車体寸法やプロポーションをソルテラやフォレスターと比較すると、そのキャラは一層鮮明となる。基本プラットフォームを共用していることもあり、トレイルシーカーとソルテラはホイールベースが共通し、全長以外は寸法設定が近い。全長は155㎜ほどトレイルシーカーが長いが、これはキャビン後半部の寸法設定とデザインの違いによる。同様にフォレスターとの全長差は190㎜だが、ホイールベース差は180㎜であり、ボンネット長が短いBEVの特徴からしても、フォレスターに対してもキャビン容量がアドバンテージになっている。ちなみにキャビン容量は以前の頂点モデルだったアウトバックをも上回っている。
比較的傾斜を押さえたリヤゲート周り、後半の絞り込みを押さえてリヤエンドまで直線的に伸びたルーフラインなど、キャビン周りのデザインは後席乗員の見晴らしや開放感、効率的な荷物の積載性に配慮したもの。スポーツハッチ的なソルテラに対してトレイルシーカーはレジャーワゴンらしいスタイルとなっている。
最低地上高はソルテラと同じ210㎜。この数値は乗用車プラットフォームSUVでは最大級であり、トレイルシーカーがそれだけ悪路性能も重視されたモデルであることを示している。
ハードウェアは昨年10月発表の改良型ソルテラと基本部分が共通で、搭載電池容量やFWD車のパワースペックは同じ。ただし4WD車の後輪駆動用モーターはソルテラの88‌kWから167‌kWへと最高出力が倍増。

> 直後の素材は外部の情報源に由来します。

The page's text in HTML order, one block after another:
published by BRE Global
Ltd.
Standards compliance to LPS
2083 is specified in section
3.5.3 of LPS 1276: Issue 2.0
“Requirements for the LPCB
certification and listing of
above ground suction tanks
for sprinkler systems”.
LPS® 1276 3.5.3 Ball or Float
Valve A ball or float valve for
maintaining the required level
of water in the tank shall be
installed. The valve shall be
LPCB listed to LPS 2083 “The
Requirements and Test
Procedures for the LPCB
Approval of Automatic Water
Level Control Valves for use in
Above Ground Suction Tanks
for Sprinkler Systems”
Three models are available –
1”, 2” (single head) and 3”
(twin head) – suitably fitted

システム最高出力もソルテラを28‌kW上回る280‌kW。ひと回り大きいにもかかわらず0-100㎞/h加速は0・4秒速い4・5秒という俊足だ。
初乗りとなる今回の試乗コースの路面は圧雪、アイスバーン、シャーベットなど、冬期に遭遇するだろう状況が揃っていた。中でも固まったシャーベットがゴロゴロした路面が、ハードなクロカン路とまではいかないが難物だった。シャーベットの塊を乗り越え圧し潰して踏破していく様は悪路におけるSUVの安心感そのもの。

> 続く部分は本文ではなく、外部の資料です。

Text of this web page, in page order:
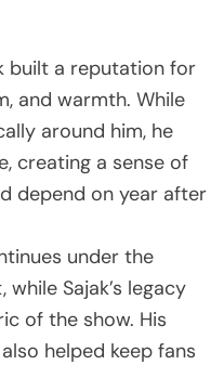
built a reputation for
and warmth. While
around him, he
creating a sense of
depend on year after
under the
Sajak’s legacy
of the show. His
helped keep fans
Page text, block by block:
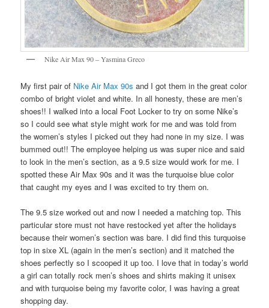
Nike Air Max 90 – Yasmina Greco
My first pair of Nike Air Max 90s and I got them in the great color
combo of bright violet and white. In all honesty, these are men’s
shoes!! I walked into a local Foot Locker to try on some Nike’s
so I could see what style might work for me and was told from
the women’s styles I picked out they had none in my size. I was
bummed out!! The employee helping us was super nice and said
to look in the men’s section, as a 9.5 size would work for me. I
spotted these Air Max 90s and it was the turquoise blue color
that caught my eyes and I was excited to try them on.
The 9.5 size worked out and now I needed a matching top. This
particular store must not have restocked yet after the holidays
because their women’s section was bare. I did find this turquoise
top in sixe XL (again in the men’s section) and it matched the
shoes perfectly so I scooped it up too. I love that in today’s world
a girl can totally rock men’s shoes and shirts making it unisex
and with turquoise being my favorite color, I was having a great
shopping day.
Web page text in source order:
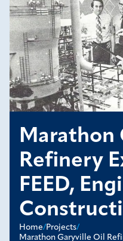
Home/Projects/
Marathon Garyville Oil
Marathon
Refinery
FEED,
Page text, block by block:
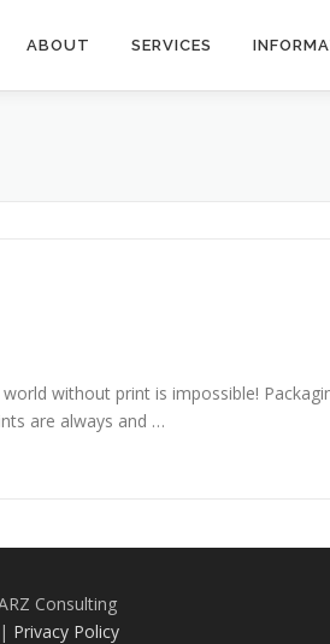
ABOUT SERVICES
without print is impossible!
are always and …
Consulting
| Privacy Policy
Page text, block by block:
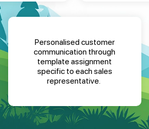
Personalised customer
communication through
template assignment
specific to each sales
representative.
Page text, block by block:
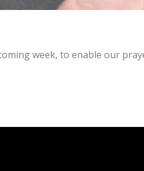
week, to enable our

氷雪路や悪路でのBEVの弱点としては重い車重が挙げられるが、重さで苦労することはなく、電動の高い制御精度を積極的に活かすことで、むしろ意のままのコントロールが可能だった。ペダルコントロールに対するトルクの追従感の良さによるゆっくり押し出すような駆動や、X-MODEでのホイールスピン量の制御まで、グリップが安定しない雪路での操縦性も良好。スタビリティコントロール等の効果により、神経質あるいは唐突な挙動が少なく、方向性の乱れの修正も少なくて済んだ。雪路や悪路で扱いやすく安心なスバル車の特徴は引き継がれ、ツインモーター4WDでさらにアップグレードされた印象である。
WLTCモードの満充電航続距離は18インチホイールで690〜734㎞、20インチホイールは627㎞。実際は8掛けとしても、一般的な用途に対応できる実用的な行動範囲を獲得している。

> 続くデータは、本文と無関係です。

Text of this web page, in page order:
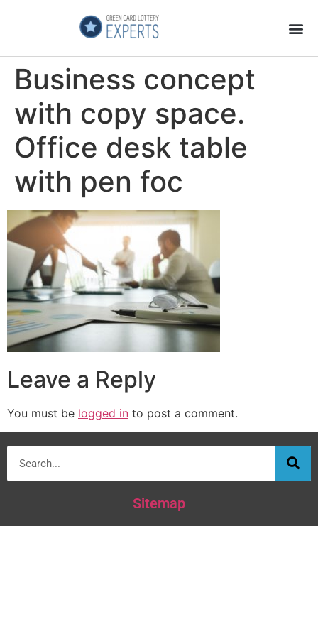
Business concept
with copy space.
Office desk table
with pen foc
Leave a Reply
You must be logged in to post a comment.
Sitemap
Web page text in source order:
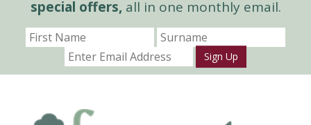
special offers,all in one monthly email.
Sign Up
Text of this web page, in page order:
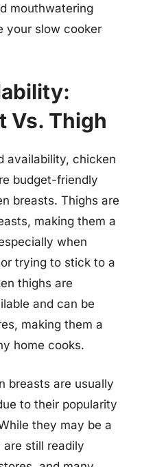
mouthwatering
your slow cooker
Vs. Thigh
availability, chicken
budget-friendly
breasts. Thighs are
making them a
when
trying to stick to a
thighs are
and can be
making them a
home cooks.
breasts are usually
to their popularity
they may be a
still readily
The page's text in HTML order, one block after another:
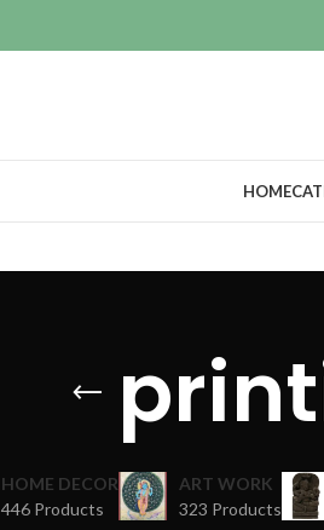
HOME
HOME DECOR
446 Products
ART WORK
323 Products

タブレット型のメーターやセンターディスプレイに扁平フォルムのステアリングなど、冒頭で述べたとおりインパネ周りのデザインはBEVあるいはサイバー時代を思わせる。一方、キャビン設計の特徴は大人4名が長時間過ごすに十分なスペースや風景を楽しむための見晴らし、レジャーギアを積み込みやすい荷室設計であり、近未来テイストとは対象的な堅実さが印象的だ。
今回は特殊な条件下での試乗だったが、実践的あるいは実利的な顔を見せてくれた。危険な状況だからこその信頼感や優しさと易しさを実感。BEVゆえに条件なしで万人に勧められるほど一般的とも言い難いが、実用性を軸に選んでもおかしくないバランスと質感を備えたモデルだった。

■主要諸元 トレイルシーカー ET-HSプロトタイプ・AWD (オプションを含まず)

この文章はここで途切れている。